= Task input =
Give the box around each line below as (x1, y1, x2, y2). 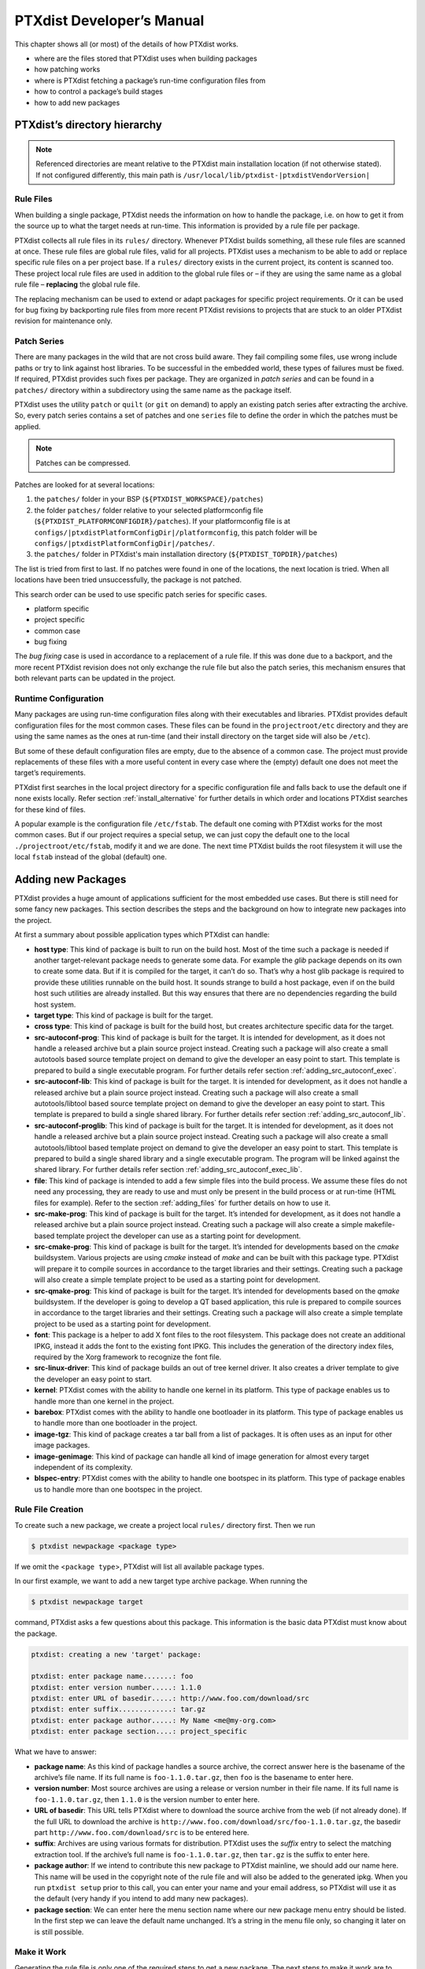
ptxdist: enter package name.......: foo (31, 1672, 194, 1681)
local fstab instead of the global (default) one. (14, 852, 167, 862)
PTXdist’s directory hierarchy (14, 118, 163, 132)
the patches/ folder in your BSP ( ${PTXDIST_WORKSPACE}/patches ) (34, 495, 264, 504)
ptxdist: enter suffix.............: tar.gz (31, 1705, 206, 1714)
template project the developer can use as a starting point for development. (56, 1231, 301, 1240)
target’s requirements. (14, 768, 86, 777)
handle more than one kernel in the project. (34, 1396, 175, 1406)
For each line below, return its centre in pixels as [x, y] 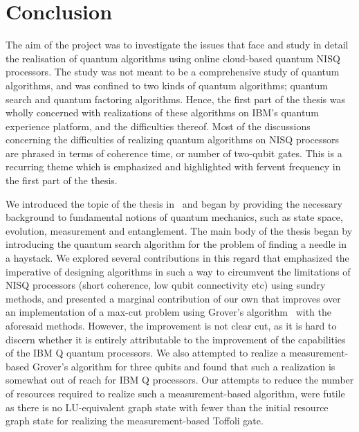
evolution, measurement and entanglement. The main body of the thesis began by [179, 230]
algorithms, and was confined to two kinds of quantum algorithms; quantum [167, 85]
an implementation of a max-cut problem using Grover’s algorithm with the [168, 312]
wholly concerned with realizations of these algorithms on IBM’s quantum [162, 112]
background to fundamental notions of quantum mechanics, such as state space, [174, 217]
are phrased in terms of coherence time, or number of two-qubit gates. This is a [174, 153]
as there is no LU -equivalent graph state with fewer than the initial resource [167, 407]
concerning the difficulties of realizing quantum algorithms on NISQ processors [173, 139]
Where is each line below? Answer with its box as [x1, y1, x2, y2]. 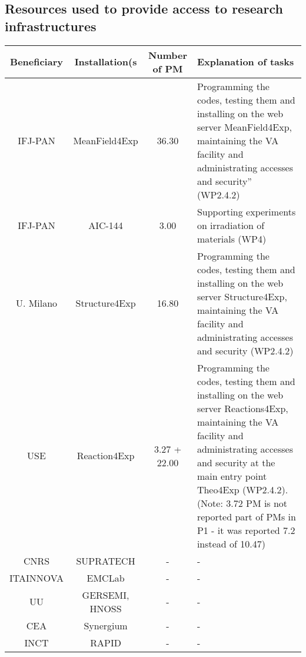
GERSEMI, [82, 588, 129, 602]
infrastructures [5, 16, 97, 35]
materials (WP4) [197, 231, 267, 245]
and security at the [197, 455, 275, 469]
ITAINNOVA [9, 570, 64, 585]
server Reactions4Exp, [197, 401, 288, 415]
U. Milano [15, 296, 58, 310]
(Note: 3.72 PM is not [197, 496, 288, 510]
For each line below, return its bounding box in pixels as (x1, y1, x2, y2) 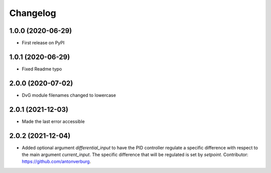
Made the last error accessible (22, 118, 85, 124)
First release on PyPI (22, 40, 65, 46)
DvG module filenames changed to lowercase (22, 92, 116, 98)
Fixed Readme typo (22, 65, 62, 72)
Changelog (9, 7, 56, 18)
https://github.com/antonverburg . (22, 158, 91, 164)
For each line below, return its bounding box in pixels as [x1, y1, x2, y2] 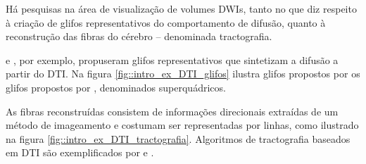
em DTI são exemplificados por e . [6, 145, 154, 160]
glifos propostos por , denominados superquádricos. [6, 80, 226, 94]
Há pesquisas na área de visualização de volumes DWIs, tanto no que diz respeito [6, 1, 357, 15]
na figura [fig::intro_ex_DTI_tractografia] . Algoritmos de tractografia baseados [6, 131, 351, 146]
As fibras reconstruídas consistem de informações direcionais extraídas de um [6, 103, 339, 118]
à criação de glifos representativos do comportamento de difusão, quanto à [6, 15, 326, 30]
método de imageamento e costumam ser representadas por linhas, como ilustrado [6, 118, 359, 132]
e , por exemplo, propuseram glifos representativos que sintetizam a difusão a [6, 52, 339, 67]
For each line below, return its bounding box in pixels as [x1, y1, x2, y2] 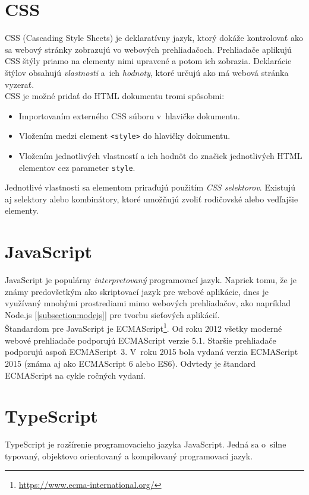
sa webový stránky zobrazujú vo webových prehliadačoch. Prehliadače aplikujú [5, 43, 292, 55]
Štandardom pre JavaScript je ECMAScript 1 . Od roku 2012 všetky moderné [5, 321, 282, 335]
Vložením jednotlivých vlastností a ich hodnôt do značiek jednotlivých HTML [18, 149, 302, 161]
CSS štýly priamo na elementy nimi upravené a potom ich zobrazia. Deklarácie [5, 55, 292, 67]
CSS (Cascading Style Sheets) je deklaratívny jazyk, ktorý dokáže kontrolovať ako [5, 31, 303, 44]
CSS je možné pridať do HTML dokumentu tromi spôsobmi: [5, 90, 225, 102]
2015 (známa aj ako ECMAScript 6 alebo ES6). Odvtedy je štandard [5, 357, 256, 369]
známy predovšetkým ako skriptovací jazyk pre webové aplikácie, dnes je [5, 285, 269, 297]
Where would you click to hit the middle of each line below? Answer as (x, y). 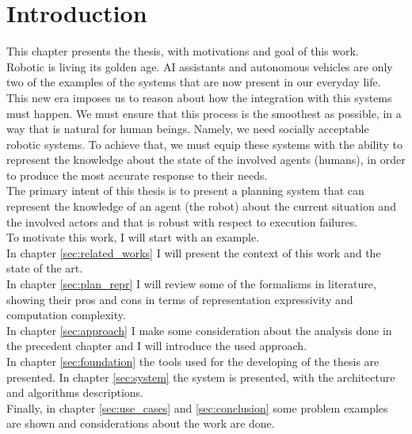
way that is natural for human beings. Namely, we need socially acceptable (188, 129)
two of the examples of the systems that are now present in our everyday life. (194, 82)
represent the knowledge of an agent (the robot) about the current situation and (201, 206)
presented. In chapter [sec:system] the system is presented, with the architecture (201, 377)
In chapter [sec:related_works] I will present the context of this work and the (194, 252)
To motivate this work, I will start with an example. (133, 237)
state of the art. (45, 268)
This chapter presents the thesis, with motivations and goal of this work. (183, 51)
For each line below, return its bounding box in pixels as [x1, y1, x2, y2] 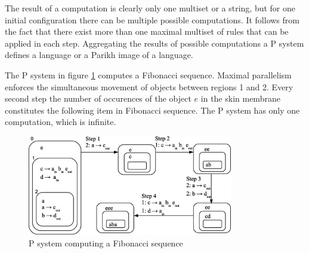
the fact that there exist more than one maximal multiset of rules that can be [5, 25, 289, 38]
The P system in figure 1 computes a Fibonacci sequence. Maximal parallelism [5, 68, 292, 81]
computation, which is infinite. [5, 115, 116, 128]
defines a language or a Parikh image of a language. [5, 48, 193, 61]
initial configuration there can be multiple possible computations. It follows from [5, 13, 299, 26]
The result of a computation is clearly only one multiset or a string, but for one [5, 2, 296, 14]
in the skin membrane [200, 92, 280, 105]
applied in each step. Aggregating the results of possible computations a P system [5, 36, 304, 49]
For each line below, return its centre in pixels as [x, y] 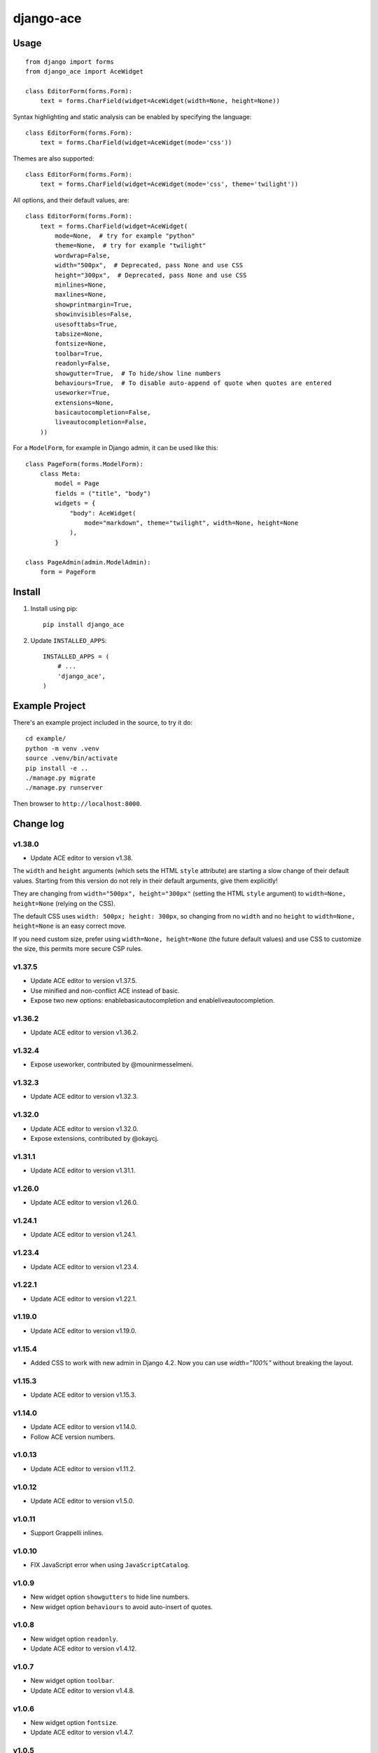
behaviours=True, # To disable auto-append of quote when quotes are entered [193, 383]
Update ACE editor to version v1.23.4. [85, 1266]
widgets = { [75, 503]
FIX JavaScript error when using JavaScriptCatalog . [110, 1565]
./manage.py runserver [64, 788]
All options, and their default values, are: [71, 200]
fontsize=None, [81, 344]
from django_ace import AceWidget [84, 71]
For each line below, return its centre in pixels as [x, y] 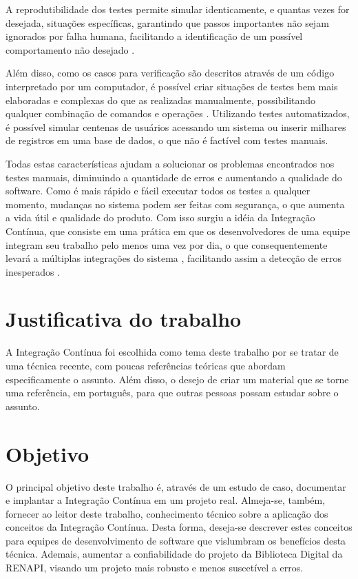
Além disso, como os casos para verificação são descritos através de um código [170, 73]
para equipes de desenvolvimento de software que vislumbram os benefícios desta [176, 540]
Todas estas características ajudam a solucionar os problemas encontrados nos [170, 163]
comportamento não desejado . [70, 49]
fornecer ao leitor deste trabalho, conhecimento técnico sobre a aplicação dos [167, 513]
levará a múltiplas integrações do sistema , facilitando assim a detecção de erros [173, 258]
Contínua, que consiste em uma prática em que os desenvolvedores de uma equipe [178, 231]
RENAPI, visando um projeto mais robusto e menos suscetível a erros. [155, 568]
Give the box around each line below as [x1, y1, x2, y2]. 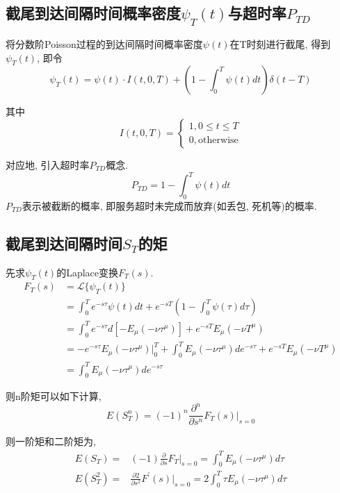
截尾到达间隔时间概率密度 [6, 2, 181, 24]
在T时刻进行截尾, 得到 [229, 37, 331, 51]
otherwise [198, 135, 238, 145]
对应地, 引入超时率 [6, 157, 90, 172]
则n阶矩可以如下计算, [6, 389, 102, 403]
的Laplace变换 [56, 265, 119, 279]
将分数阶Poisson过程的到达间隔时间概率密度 [6, 37, 203, 51]
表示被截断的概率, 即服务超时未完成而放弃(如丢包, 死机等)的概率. [22, 198, 317, 212]
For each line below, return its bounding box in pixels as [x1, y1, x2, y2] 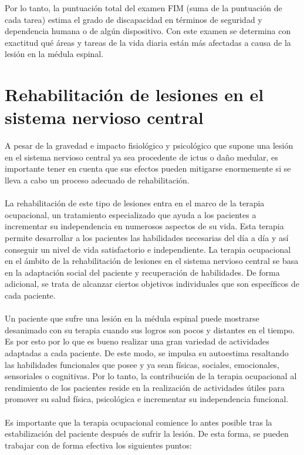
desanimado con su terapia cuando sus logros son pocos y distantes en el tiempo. [5, 323, 295, 336]
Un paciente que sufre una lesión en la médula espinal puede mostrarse [5, 312, 259, 324]
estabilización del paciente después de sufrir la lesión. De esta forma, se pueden [5, 427, 289, 440]
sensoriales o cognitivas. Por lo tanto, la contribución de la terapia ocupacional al [5, 370, 297, 382]
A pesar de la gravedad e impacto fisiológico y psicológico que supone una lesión [5, 139, 293, 152]
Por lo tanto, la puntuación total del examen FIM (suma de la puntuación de [5, 2, 282, 14]
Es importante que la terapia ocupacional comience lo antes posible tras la [5, 416, 272, 428]
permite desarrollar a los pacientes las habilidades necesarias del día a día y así [5, 232, 289, 244]
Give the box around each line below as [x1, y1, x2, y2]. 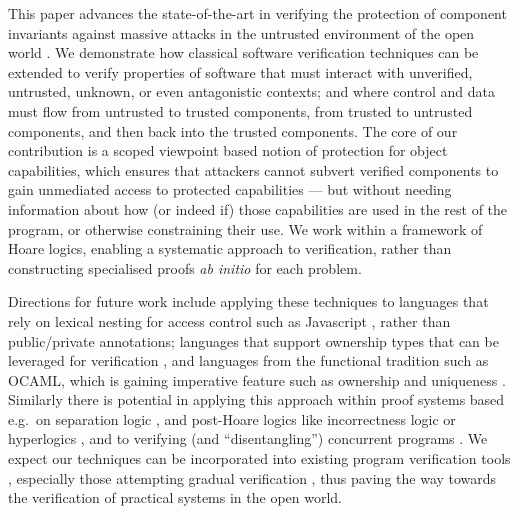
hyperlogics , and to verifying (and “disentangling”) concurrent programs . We [8, 428, 488, 449]
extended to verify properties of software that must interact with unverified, [8, 61, 473, 82]
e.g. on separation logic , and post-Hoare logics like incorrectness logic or [8, 408, 456, 429]
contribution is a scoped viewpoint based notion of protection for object [8, 140, 448, 161]
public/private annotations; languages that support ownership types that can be [8, 330, 499, 351]
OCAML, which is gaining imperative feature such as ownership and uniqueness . [8, 369, 506, 390]
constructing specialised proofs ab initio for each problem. [8, 257, 362, 278]
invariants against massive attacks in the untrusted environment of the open [8, 22, 475, 43]
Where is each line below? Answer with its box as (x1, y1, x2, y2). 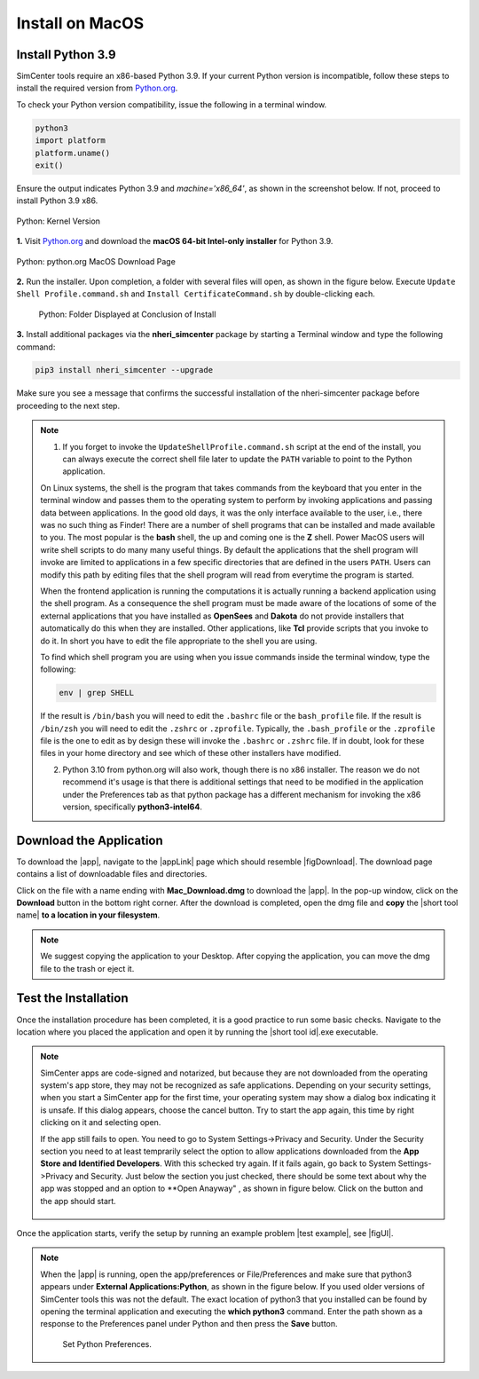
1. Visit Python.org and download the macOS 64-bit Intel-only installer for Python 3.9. (16, 236, 334, 247)
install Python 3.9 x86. (16, 195, 98, 206)
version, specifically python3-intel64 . (62, 801, 203, 812)
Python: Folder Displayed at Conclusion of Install (38, 309, 216, 319)
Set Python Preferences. (62, 1338, 153, 1349)
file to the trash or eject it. (40, 963, 135, 973)
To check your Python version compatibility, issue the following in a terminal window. (16, 98, 327, 110)
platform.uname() (35, 147, 111, 158)
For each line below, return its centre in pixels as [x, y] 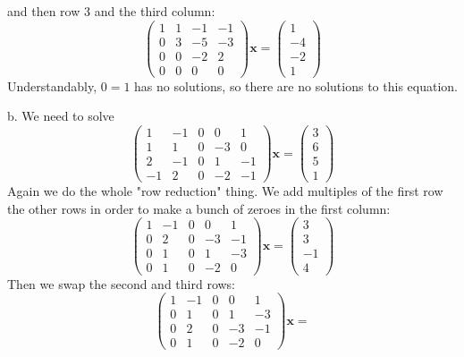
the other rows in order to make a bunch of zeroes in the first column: [199, 208]
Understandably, [52, 85]
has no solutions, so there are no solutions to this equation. [296, 85]
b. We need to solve [61, 116]
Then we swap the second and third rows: [122, 283]
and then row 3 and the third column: [111, 11]
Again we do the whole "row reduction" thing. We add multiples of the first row [225, 191]
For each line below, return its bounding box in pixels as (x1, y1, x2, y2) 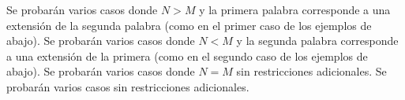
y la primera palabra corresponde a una (199, 2, 391, 17)
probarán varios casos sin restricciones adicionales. (6, 78, 249, 94)
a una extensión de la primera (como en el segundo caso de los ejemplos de (6, 47, 368, 64)
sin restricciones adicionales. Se (236, 63, 387, 80)
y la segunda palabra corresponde (236, 32, 399, 49)
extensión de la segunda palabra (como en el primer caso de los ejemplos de (6, 17, 372, 33)
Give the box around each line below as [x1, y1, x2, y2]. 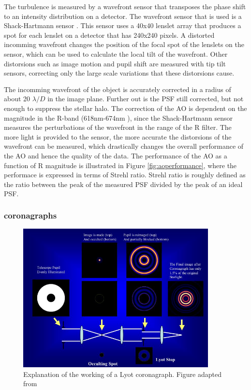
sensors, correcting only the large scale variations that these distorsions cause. [4, 68, 235, 78]
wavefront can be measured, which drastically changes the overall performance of [4, 141, 244, 151]
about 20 [4, 94, 30, 104]
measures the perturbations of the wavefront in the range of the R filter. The [4, 122, 232, 132]
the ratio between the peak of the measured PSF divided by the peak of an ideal [4, 179, 243, 189]
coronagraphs [4, 209, 57, 221]
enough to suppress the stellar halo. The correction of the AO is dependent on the [4, 103, 247, 113]
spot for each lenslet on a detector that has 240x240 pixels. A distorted [4, 30, 215, 40]
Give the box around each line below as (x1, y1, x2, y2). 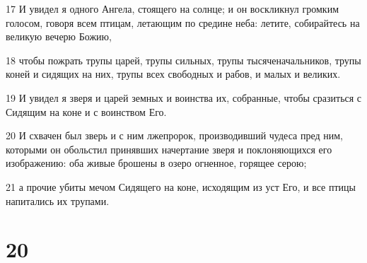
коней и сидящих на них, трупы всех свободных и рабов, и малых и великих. (6, 66, 341, 81)
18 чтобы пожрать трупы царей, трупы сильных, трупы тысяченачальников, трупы (6, 52, 361, 67)
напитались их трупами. (6, 193, 110, 208)
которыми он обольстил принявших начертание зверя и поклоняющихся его (6, 141, 332, 156)
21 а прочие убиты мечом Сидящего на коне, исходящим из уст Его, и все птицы (6, 179, 356, 194)
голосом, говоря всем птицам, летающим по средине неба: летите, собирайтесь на (6, 15, 360, 30)
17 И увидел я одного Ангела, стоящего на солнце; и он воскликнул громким (6, 1, 339, 16)
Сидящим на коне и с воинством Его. (6, 104, 167, 119)
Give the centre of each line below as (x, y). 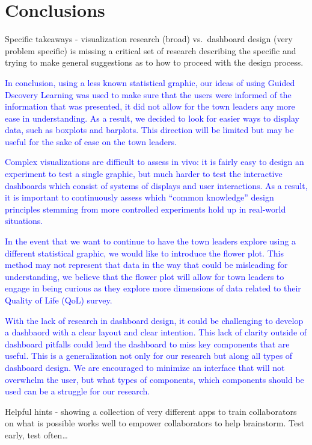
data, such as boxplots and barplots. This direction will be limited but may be (149, 130)
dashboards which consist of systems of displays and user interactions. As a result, (156, 185)
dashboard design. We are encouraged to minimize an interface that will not (145, 367)
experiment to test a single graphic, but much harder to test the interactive (144, 174)
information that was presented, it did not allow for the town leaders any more (150, 106)
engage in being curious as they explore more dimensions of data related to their (153, 288)
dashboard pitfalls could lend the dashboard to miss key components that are (147, 344)
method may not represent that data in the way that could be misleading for (146, 265)
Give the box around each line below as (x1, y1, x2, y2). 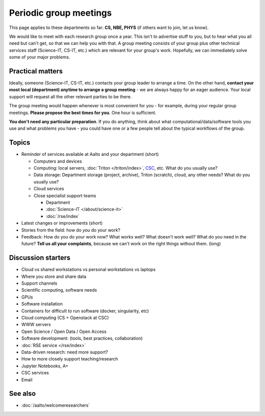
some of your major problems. (9, 54, 71, 60)
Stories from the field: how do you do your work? (21, 227, 120, 233)
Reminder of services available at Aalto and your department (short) (21, 151, 159, 157)
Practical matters (9, 67, 63, 75)
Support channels (21, 280, 57, 286)
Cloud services (33, 186, 64, 192)
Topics (9, 138, 30, 147)
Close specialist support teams (33, 192, 97, 199)
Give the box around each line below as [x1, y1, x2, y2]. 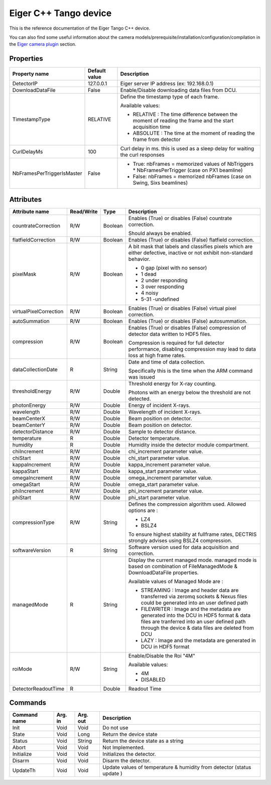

= What to work on =
From the entries above, collect every line with the string "using" in it.

= Exercise solution =
an implementation of a max-cut problem using Grover’s algorithm with the [168, 312]
FIX JavaScript error when using JavaScriptCatalog . [110, 1565]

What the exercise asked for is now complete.